(Recorded data)

────────────────────

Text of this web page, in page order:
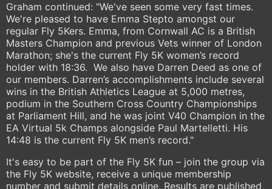
Graham continued: "We've seen some very fast times.
We're pleased to have Emma Stepto amongst our
regular Fly 5Kers. Emma, from Cornwall AC is a British
Masters Champion and previous Vets winner of London
Marathon; she's the current Fly 5K women’s record
holder with 18:36. We also have Darren Deed as one of
our members. Darren’s accomplishments include several
wins in the British Athletics League at 5,000 metres,
podium in the Southern Cross Country Championships
at Parliament Hill, and he was joint V40 Champion in the
EA Virtual 5k Champs alongside Paul Martelletti. His
14:48 is the current Fly 5K men’s record."
It's easy to be part of the Fly 5K fun – join the group via
the Fly 5K website, receive a unique membership
number and submit details online. Results are published
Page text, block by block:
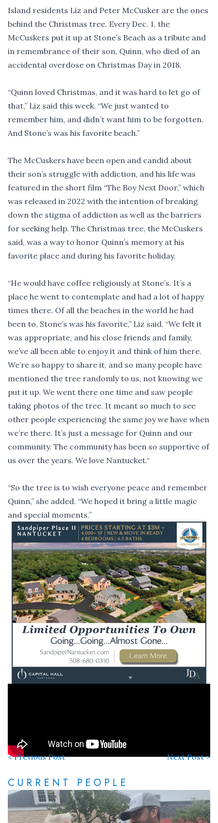
Island residents Liz and Peter McCusker are the ones
behind the Christmas tree. Every Dec. 1, the
McCuskers put it up at Stone’s Beach as a tribute and
in remembrance of their son, Quinn, who died of an
accidental overdose on Christmas Day in 2018.
“Quinn loved Christmas, and it was hard to let go of
that,” Liz said this week. “We just wanted to
remember him, and didn’t want him to be forgotten.
And Stone’s was his favorite beach.”
The McCuskers have been open and candid about
their son’s struggle with addiction, and his life was
featured in the short film “The Boy Next Door,” which
was released in 2022 with the intention of breaking
down the stigma of addiction as well as the barriers
for seeking help. The Christmas tree, the McCuskers
said, was a way to honor Quinn’s memory at his
favorite place and during his favorite holiday.
“He would have coffee religiously at Stone’s. It’s a
place he went to contemplate and had a lot of happy
times there. Of all the beaches in the world he had
been to, Stone’s was his favorite,” Liz said. “We felt it
was appropriate, and his close friends and family,
we’ve all been able to enjoy it and think of him there.
We’re so happy to share it, and so many people have
mentioned the tree randomly to us, not knowing we
put it up. We went there one time and saw people
taking photos of the tree. It meant so much to see
other people experiencing the same joy we have when
we’re there. It’s just a message for Quinn and our
community. The community has been so supportive of
us over the years. We love Nantucket.“
“So the tree is to wish everyone peace and remember
Quinn,” she added. “We hoped it bring a little magic
and special moments.”
< Previous Post Next Post >
CURRENT PEOPLE
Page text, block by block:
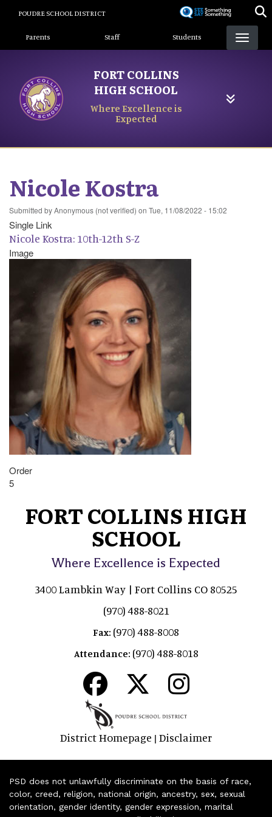
content
POUDRE SCHOOL DISTRICT
Landing Page Menu
Parents Staff Students
FORT COLLINS
HIGH SCHOOL
Where Excellence is
Expected
Nicole Kostra
Submitted byAnonymous (not verified) on Tue, 11/08/2022 - 15:02
Single Link
Nicole Kostra: 10th-12th S-Z
Image
Order
5
FORT COLLINS HIGH
SCHOOL
Where Excellence is Expected
3400 Lambkin Way | Fort Collins CO 80525
(970) 488-8021
Fax: (970) 488-8008
Attendance: (970) 488-8018
District Homepage | Disclaimer
PSD does not unlawfully discriminate on the basis of race,
color, creed, religion, national origin, ancestry, sex, sexual
orientation, gender identity, gender expression, marital
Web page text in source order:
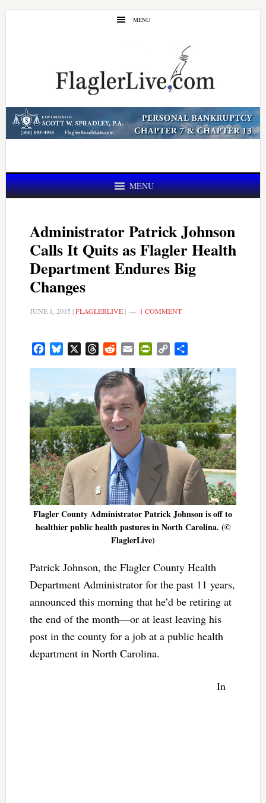
Skip
Skip
MENU
MENU
Administrator Patrick Johnson
Calls It Quits as Flagler Health
Department Endures Big
Changes
JUNE 1, 2015 |FLAGLERLIVE| 1 COMMENT
FacebookBluesky ThreadsRedditEmail PrintFriendly
Copy
Flagler County Administrator Patrick Johnson is off to
healthier public health pastures in North Carolina. (©
FlaglerLive)
Patrick Johnson, the Flagler County Health
Department Administrator for the past 11 years,
announced this morning that he’d be retiring at
the end of the month—or at least leaving his
post in the county for a job at a public health
department in North Carolina.
In
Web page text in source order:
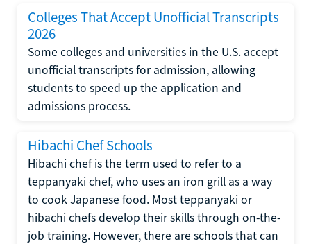
Colleges That Accept Unofficial Transcripts
2026
Some colleges and universities in the U.S. accept
unofficial transcripts for admission, allowing
students to speed up the application and
admissions process.
Hibachi Chef Schools
Hibachi chef is the term used to refer to a
teppanyaki chef, who uses an iron grill as a way
to cook Japanese food. Most teppanyaki or
hibachi chefs develop their skills through on-the-
job training. However, there are schools that can
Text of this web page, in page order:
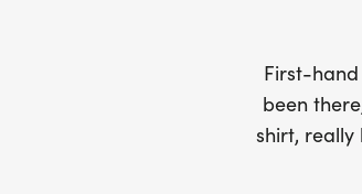
First-
been
shirt, really
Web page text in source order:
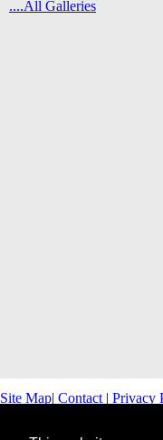
....All Galleries
Site Map| Contact | Privacy
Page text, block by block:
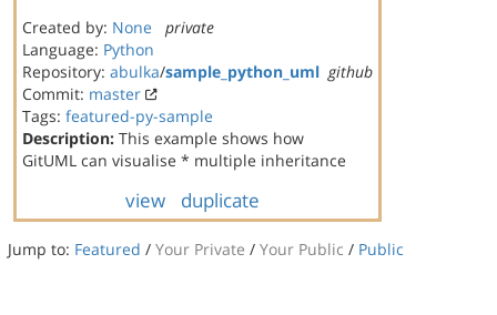
Created by: None
private
Language: Python
Repository: abulka/sample_python_uml github
Commit: master
Tags: featured-py-sample
Description: This example shows how
GitUML can visualise * multiple inheritance
view duplicate
Jump to: Featured / Your Private / Your Public / Public
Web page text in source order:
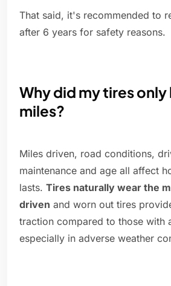
That said, it's recommended to
after 6 years for safety reasons.
Why did my tires only
miles?
Miles driven, road conditions,
maintenance and age all affect
lasts. Tires naturally wear the
driven and worn out tires
traction compared to those with
especially in adverse weather
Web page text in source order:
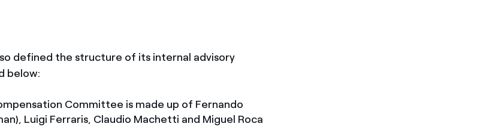
defined the structure of its internal advisory
below:
Committee is made up of Fernando
Luigi Ferraris, Claudio Machetti and Miguel Roca
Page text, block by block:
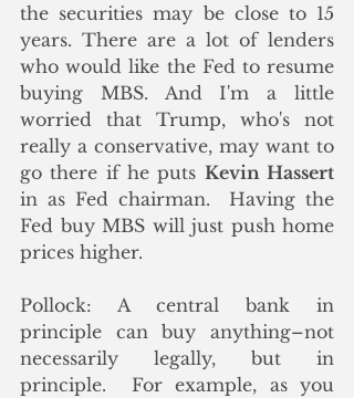
the securities may be close to 15
years. There are a lot of lenders
who would like the Fed to resume
buying MBS. And I'm a little
worried that Trump, who's not
really a conservative, may want to
go there if he puts Kevin Hassert
in as Fed chairman.  Having the
Fed buy MBS will just push home
prices higher.
Pollock: A central bank in
principle can buy anything–not
necessarily legally, but in
principle.  For example, as you
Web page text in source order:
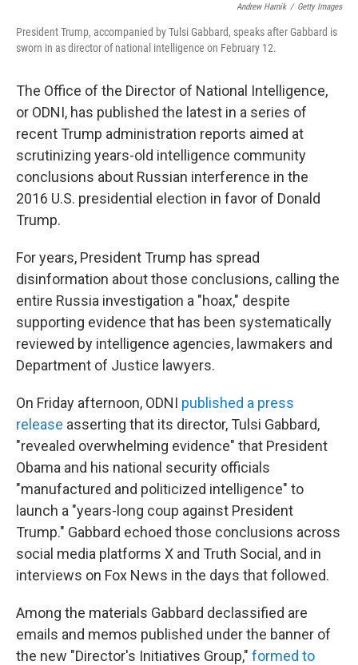
Andrew Harnik / Getty Images
President Trump, accompanied by Tulsi Gabbard, speaks after Gabbard is
sworn in as director of national intelligence on February 12.
The Office of the Director of National Intelligence,
or ODNI, has published the latest in a series of
recent Trump administration reports aimed at
scrutinizing years-old intelligence community
conclusions about Russian interference in the
2016 U.S. presidential election in favor of Donald
Trump.
For years, President Trump has spread
disinformation about those conclusions, calling the
entire Russia investigation a "hoax," despite
supporting evidence that has been systematically
reviewed by intelligence agencies, lawmakers and
Department of Justice lawyers.
On Friday afternoon, ODNI published a press
release asserting that its director, Tulsi Gabbard,
"revealed overwhelming evidence" that President
Obama and his national security officials
"manufactured and politicized intelligence" to
launch a "years-long coup against President
Trump." Gabbard echoed those conclusions across
social media platforms X and Truth Social, and in
interviews on Fox News in the days that followed.
Among the materials Gabbard declassified are
emails and memos published under the banner of
the new "Director's Initiatives Group," formed to
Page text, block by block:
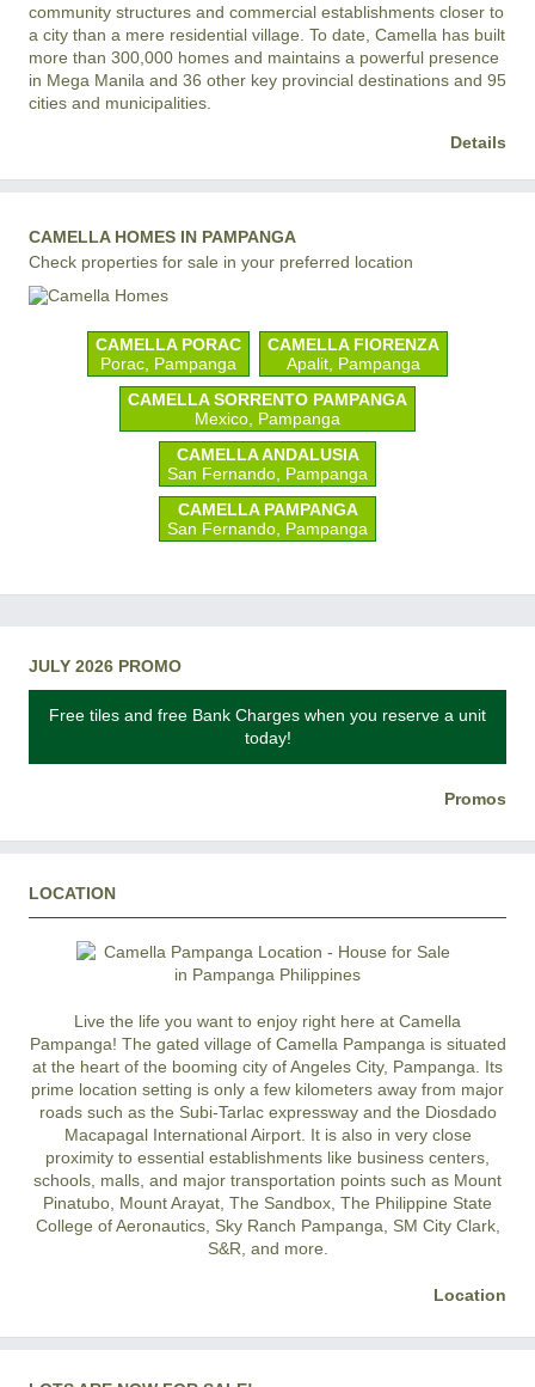
community structures and commercial establishments closer to
a city than a mere residential village. To date, Camella has built
more than 300,000 homes and maintains a powerful presence
in Mega Manila and 36 other key provincial destinations and 95
cities and municipalities.
Details
CAMELLA HOMES IN PAMPANGA
Check properties for sale in your preferred location
CAMELLA PORAC
Porac, Pampanga
CAMELLA FIORENZA
Apalit, Pampanga
CAMELLA SORRENTO PAMPANGA
Mexico, Pampanga
CAMELLA ANDALUSIA
San Fernando, Pampanga
CAMELLA PAMPANGA
San Fernando, Pampanga
JULY 2026 PROMO
Free tiles and free Bank Charges when you reserve a unit
today!
Promos
LOCATION
Live the life you want to enjoy right here at Camella
Pampanga! The gated village of Camella Pampanga is situated
at the heart of the booming city of Angeles City, Pampanga. Its
prime location setting is only a few kilometers away from major
roads such as the Subi-Tarlac expressway and the Diosdado
Macapagal International Airport. It is also in very close
proximity to essential establishments like business centers,
schools, malls, and major transportation points such as Mount
Pinatubo, Mount Arayat, The Sandbox, The Philippine State
College of Aeronautics, Sky Ranch Pampanga, SM City Clark,
S&R, and more.
Location
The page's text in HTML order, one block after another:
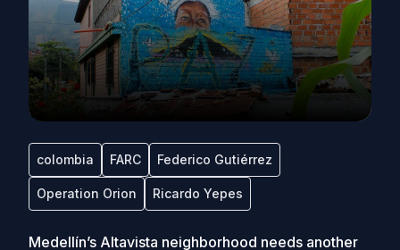
colombia FARC Federico Gutiérrez
Operation Orion Ricardo Yepes
Medellín’s Altavista neighborhood needs another
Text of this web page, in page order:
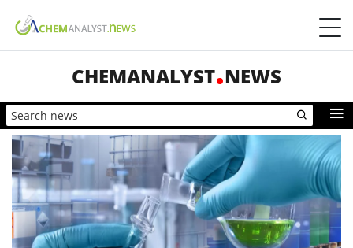
CHEMANALYST NEWS
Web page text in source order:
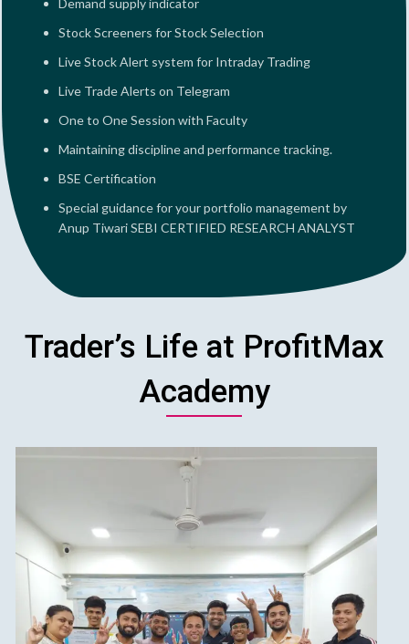
Demand supply indicator
Stock Screeners for Stock Selection
Live Stock Alert system for Intraday Trading
Live Trade Alerts on Telegram
One to One Session with Faculty
Maintaining discipline and performance tracking.
BSE Certification
Special guidance for your portfolio management by
Anup Tiwari SEBI CERTIFIED RESEARCH ANALYST
Trader’s Life at ProfitMax
Academy
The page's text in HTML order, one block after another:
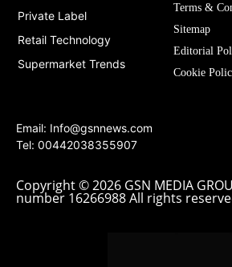
Private Label
Retail Technology
Supermarket Trends
Terms &
Sitemap
Editorial
Cookie
Email: Info@gsnnews.com
Tel: 00442038355907
Copyright © 2026 GSN MEDIA
number 16266988 All rights
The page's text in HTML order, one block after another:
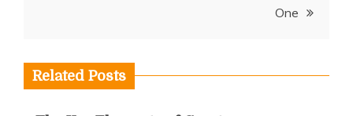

────────────────────

## THE PROBLEM
Your answer must be the lines above from the one holding "buying MBS. And I'm a little" up to and including the one holding "sworn in as", exact and with no pictures.

## WRITTEN RESPONSE
buying MBS. And I'm a little
worried that Trump, who's not
really a conservative, may want to
go there if he puts Kevin Hassert
in as Fed chairman.  Having the
Fed buy MBS will just push home
prices higher.
Pollock: A central bank in
principle can buy anything–not
necessarily legally, but in
principle.  For example, as you
Web page text in source order:
Andrew Harnik / Getty Images
President Trump, accompanied by Tulsi Gabbard, speaks after Gabbard is
sworn in as director of national intelligence on February 12.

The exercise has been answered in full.